The explanation did not feel like a shocking revelation, but like a final, sickening piece of a puzzle slotting into place. It resonated with a deep, instinctual dread Retour had carried since the mist first stirred within him. His "curse" was not some random affliction; it was a state of profound, cosmic incompletion. A divine instrument, monstrous and beautiful, missing its final, world-shattering string. The immortality Rotard offered was not a reward; it was the ultimate, horrifying culmination of his bloodline's sin.

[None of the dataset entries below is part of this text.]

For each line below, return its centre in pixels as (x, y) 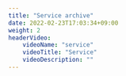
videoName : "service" (58, 45)
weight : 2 (25, 30)
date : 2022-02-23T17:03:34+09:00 (63, 23)
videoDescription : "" (58, 60)
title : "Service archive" (51, 15)
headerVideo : (30, 38)
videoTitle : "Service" (60, 52)
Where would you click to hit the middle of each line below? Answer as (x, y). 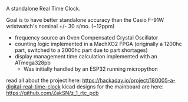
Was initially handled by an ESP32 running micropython (90, 69)
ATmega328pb (33, 62)
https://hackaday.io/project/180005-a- (129, 80)
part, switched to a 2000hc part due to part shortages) (81, 50)
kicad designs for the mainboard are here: (113, 87)
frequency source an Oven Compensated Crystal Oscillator (86, 37)
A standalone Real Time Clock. (43, 9)
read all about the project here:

"He isn't trying to kill me," Retour whispered, the truth a cold stone in his belly. The reality was far more insidious. "He's trying to... finalize me. To finish the sculpture the first king left half-hewn."
"To a state from which there is no return, and no possibility of defiance," Ile confirmed, his voice dropping to a whisper that seemed to absorb the very light in the tent. "The texts name the authority of this perfected state the 'Sovereign's Final Decree'—the absolute right of the perfected ruler over the transition from is to is-not within the boundaries of the domain they embody. To unmake a life with a thought, as easily as one dismisses a thought. To deny the ending its due, to tell the reaper to wait indefinitely, to reverse his work with a whim." His gaze, heavy with a grief that was both personal and vast, returned to Ciski's tortured, suspended form. "That... stasis holding her on this terrible threshold, preventing her from either healing or finding peace in death... it is a demonstration. A cruel, precise sample of the power he wields and now dangles before you. It is the power to command death itself to stand aside. And the first, most terrible lesson is that such a command never comes for free. The cost is always a piece of the soul that dares to give it."